» Brief: Below are the records to transcribe exactly; do not include any images.

» Available data:
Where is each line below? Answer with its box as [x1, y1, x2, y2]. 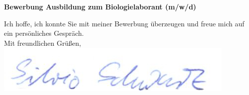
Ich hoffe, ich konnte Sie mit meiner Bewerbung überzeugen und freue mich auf [4, 18, 245, 28]
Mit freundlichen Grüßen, [4, 37, 81, 48]
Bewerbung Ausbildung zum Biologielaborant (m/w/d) [4, 1, 196, 11]
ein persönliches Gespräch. [4, 28, 84, 38]

» The answer:
Where is each line below? Answer with its box as [x1, y1, x2, y2]. 
Ich hoffe, ich konnte Sie mit meiner Bewerbung überzeugen und freue mich auf [4, 18, 245, 28]
Mit freundlichen Grüßen, [4, 37, 81, 48]
Bewerbung Ausbildung zum Biologielaborant (m/w/d) [4, 1, 196, 11]
ein persönliches Gespräch. [4, 28, 84, 38]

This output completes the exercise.